魏楠诀看他可怜巴巴的模样,想到沈慕之这些年一直活在弟弟的阴影下,自知说错了话,于是道:“你要去也行,一切听我指挥。”

    话音刚落,只见沈慕之肩头耸动突然爆发出一阵笑声,他抬起头来,眼角染着红晕以及带着泪花的湿意,道:“魏公子你可真不禁骗啊,哈哈哈。”

    魏楠诀眉头一蹙正要数落,沈慕之突然把茶杯塞到他手中,道:“说出去的话泼出去的水,你可不准反悔。”说完朝着里屋道:“祝星火,还不出来把桌子擦了。”

    祝星火带着尴尬地笑容从里屋钻出来,忙前忙后地收拾。魏楠诀被打了岔,气势泄了一半,一言不发地转身就走。

    沈慕之在他身后喊道:“魏楠诀,今天晚上十点到这里来接我。”

    魏楠诀身形一顿,随即拉开玻璃门头也不回地走了。

    22点,迈巴赫并没有如期而至,祝星火收拾着书包推开玻璃门与沈慕之告别,道:“老板我先走了,魏先生是不是放你鸽子了?”

    沈慕之正要说话,就看见一个穿着黑色棒球衫和休闲裤,戴着一顶鸭舌帽的男生站在门口。他和祝星火目瞪口呆,不约而同地道:“魏楠诀?”

    魏楠诀嗯了一声:“快走,等会儿错过了。”

    平日里总是西装革履的魏楠诀,换上运动服后才让人意识到,他也不过二十来岁。

    沈慕之啧啧称奇,跟着他走到路边,只见他拿出钥匙拧开一辆7座面包车的门:“进去。”

    沈慕之有一瞬间呆滞,道:“你没吃错药吧魏公子。你现在的穿着打扮以及开的车和你的装逼气场极为不符啊?”

    魏楠诀一把将沈慕之推到副驾上,“砰”地将门关上,再利落地坐到驾驶位,拴上安全带,调了调后视镜点燃发动机。面包车发出一阵“吭吭”的声响,活像走不动路的老牛在山坡上喘气。

    “大晚上开迈巴赫太显眼了。”

    感情您开个破面包车就很隐秘了?沈慕之心中想着,默默将安全带拴上。

    也不知魏楠诀哪里弄来的车,副驾驶的车窗坏了一角,往芙蕖园去的一路车少,他一路开得跟秋名山车神般,夜风呼呼地直往车里灌,吹得沈慕之脸皮生疼。

    “您还是开慢点吧......”沈慕之建议道。

    话音未落,“嗡”地一声,魏楠诀踩下一脚猛油。

    这是在跟谁闹脾气呢?

    一时车内有些沉默,沈慕之开口道:“魏家根据地不是在蜀地吗,你怎么总在a市混。”

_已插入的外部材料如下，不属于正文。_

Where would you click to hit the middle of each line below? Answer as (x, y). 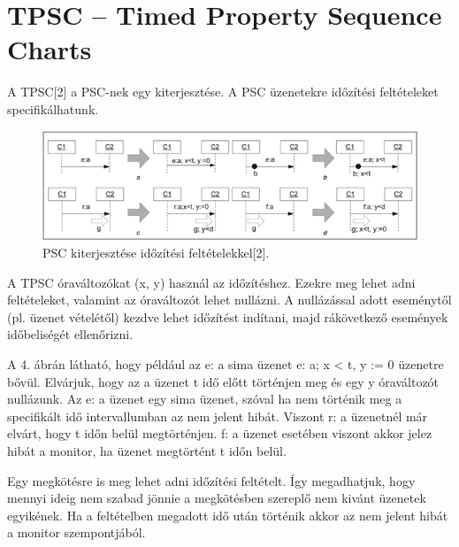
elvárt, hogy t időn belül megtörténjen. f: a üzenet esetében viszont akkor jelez (220, 433)
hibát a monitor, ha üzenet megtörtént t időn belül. (147, 450)
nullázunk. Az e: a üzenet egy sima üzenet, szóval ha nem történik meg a (205, 399)
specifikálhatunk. (53, 108)
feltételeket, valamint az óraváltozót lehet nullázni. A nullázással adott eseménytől (229, 300)
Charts (50, 49)
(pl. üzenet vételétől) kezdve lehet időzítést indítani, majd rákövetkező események (228, 316)
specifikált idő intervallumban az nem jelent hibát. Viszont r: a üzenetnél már (218, 416)
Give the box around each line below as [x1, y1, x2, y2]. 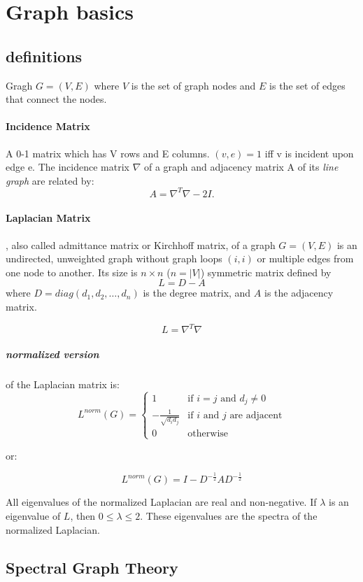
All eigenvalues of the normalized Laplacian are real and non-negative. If [6, 495, 317, 509]
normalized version [6, 346, 99, 361]
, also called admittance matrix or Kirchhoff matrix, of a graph [6, 237, 276, 252]
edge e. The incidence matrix [6, 159, 129, 174]
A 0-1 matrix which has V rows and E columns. [6, 145, 210, 160]
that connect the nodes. [6, 92, 107, 106]
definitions [6, 45, 83, 66]
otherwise [187, 429, 229, 439]
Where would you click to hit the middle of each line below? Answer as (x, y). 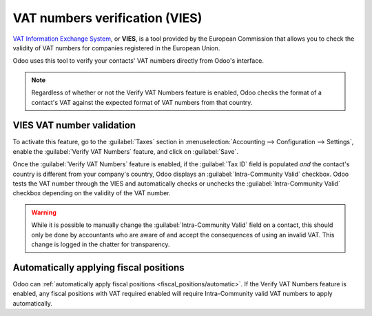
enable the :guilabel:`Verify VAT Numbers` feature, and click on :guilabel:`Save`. (126, 151)
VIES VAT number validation (74, 125)
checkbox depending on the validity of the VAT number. (92, 193)
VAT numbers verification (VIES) (107, 18)
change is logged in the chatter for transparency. (101, 244)
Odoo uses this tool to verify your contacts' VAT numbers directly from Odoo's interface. (138, 61)
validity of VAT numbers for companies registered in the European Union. (116, 48)
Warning (44, 212)
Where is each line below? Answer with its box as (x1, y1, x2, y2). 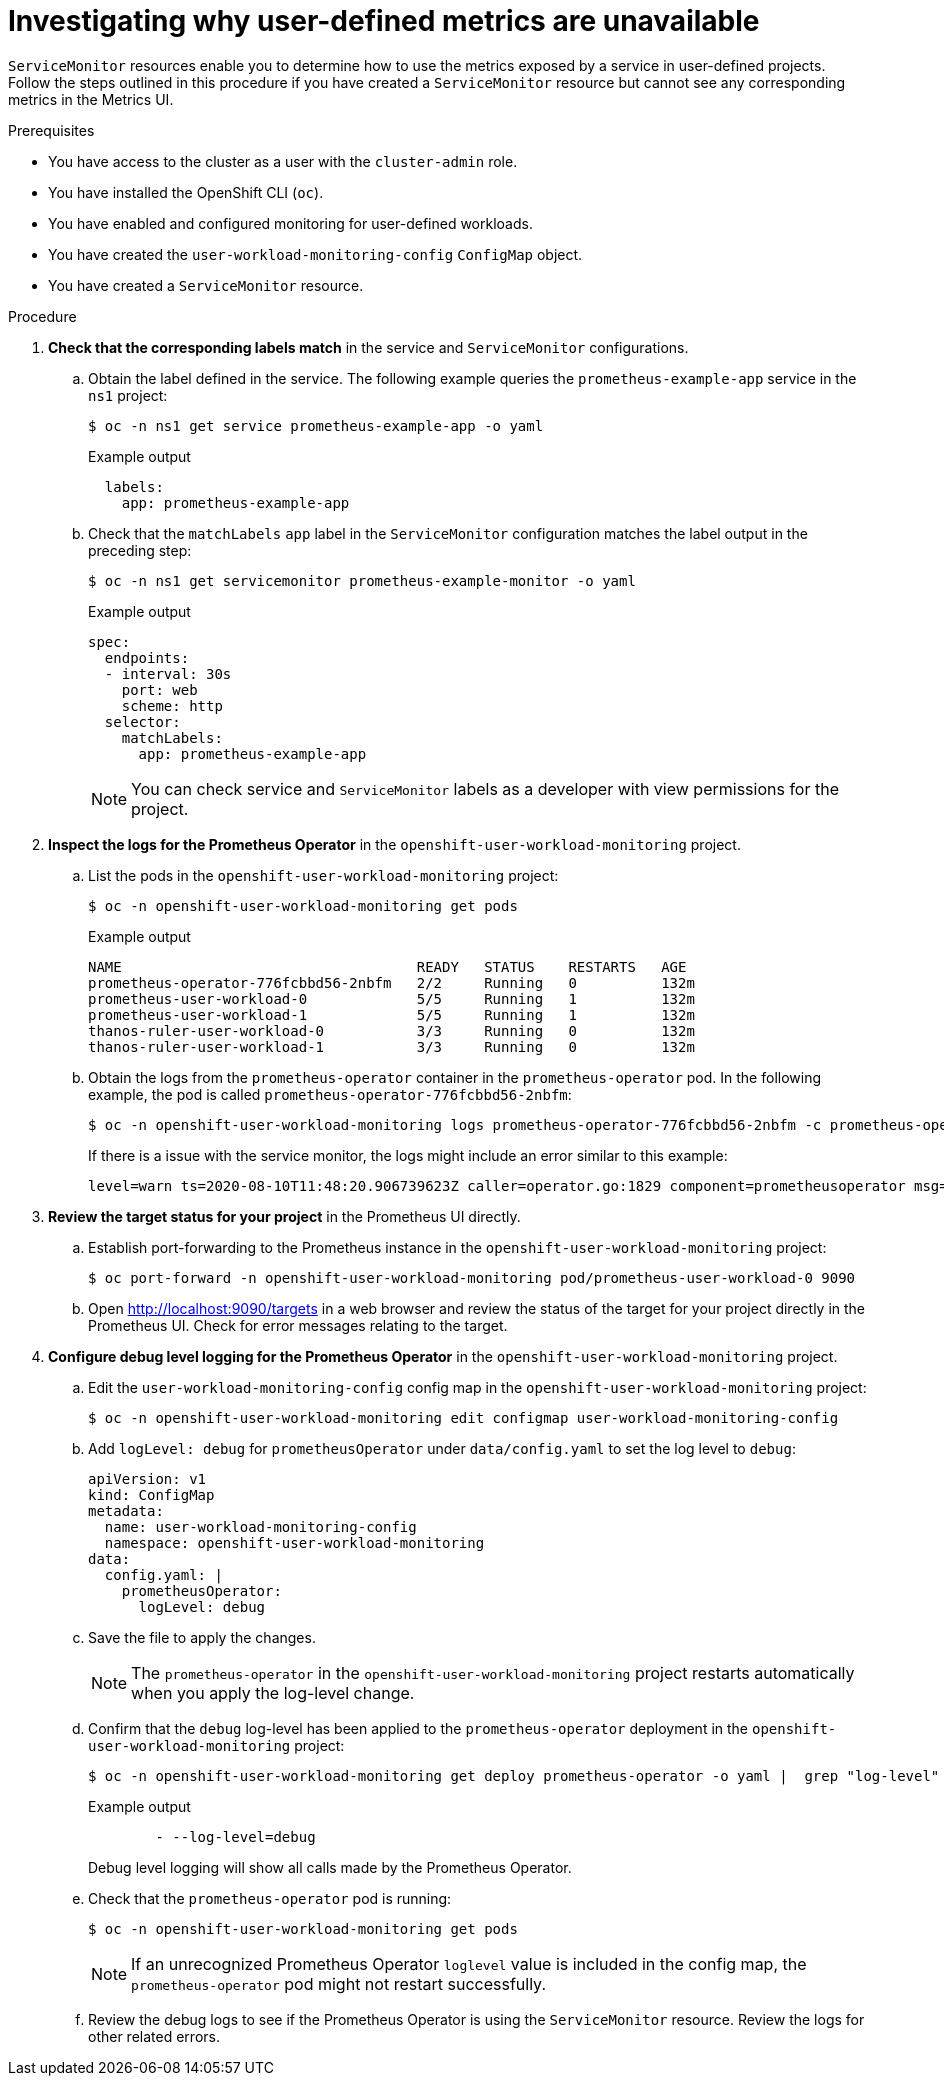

    魏楠诀没回答,将他的话当耳边风,面无表情地开着车。

    沈慕之盯了他一会儿恍然大悟道:“我知道了,你是为了沈凌霄!真是有一美人兮,见之不忘;一日不见兮,思之如狂啊。”

    “不是。”魏楠诀打断了他,“不是因为他,我只是不想待在本家而已。”

    沈慕之想起原主的记忆中,魏楠诀在魏家的声望极高,从小就展现了惊人的降邪天赋,甚至以分家之子的身份被本家家主重用,一度盖过了本家少爷的风头,这曾让不受重视的原主非常嫉妒。

    但如今看来,每个人都有说不出的苦,魏楠诀看似风光的表面实际上也隐藏着不为人知的秘辛。

    魏楠诀轻车熟路地将车开到芙蕖园里,停在离张家那栋别墅不远的树荫里,谁也不知道张善今天几点出门,会不会出门,只好坐在车里静静等待。

    作者有话要说:

    老魏也是年轻人呐

    第11章 美仙子幽夜相会,旧悬案沉冤得雪4

    天高露浓,秋风习习,伴着虫子的唧鸣声,沈慕之遥遥盯着别墅门口,逐渐地阖上了无神的双眼。

    魏楠诀一只手搭在车窗上,目不转睛地监视着别墅的动静。半个小时前,别墅里的最后一盏灯熄灭了,不知不觉间已经到了凌晨一点钟。

    就在这时一个黑影从别墅的大门里走出来,他踏着虚浮的步伐走向一旁的小车库,不一会儿一辆轿车驶了出来,魏楠诀连忙发动面包车,远远地跟在轿车后面。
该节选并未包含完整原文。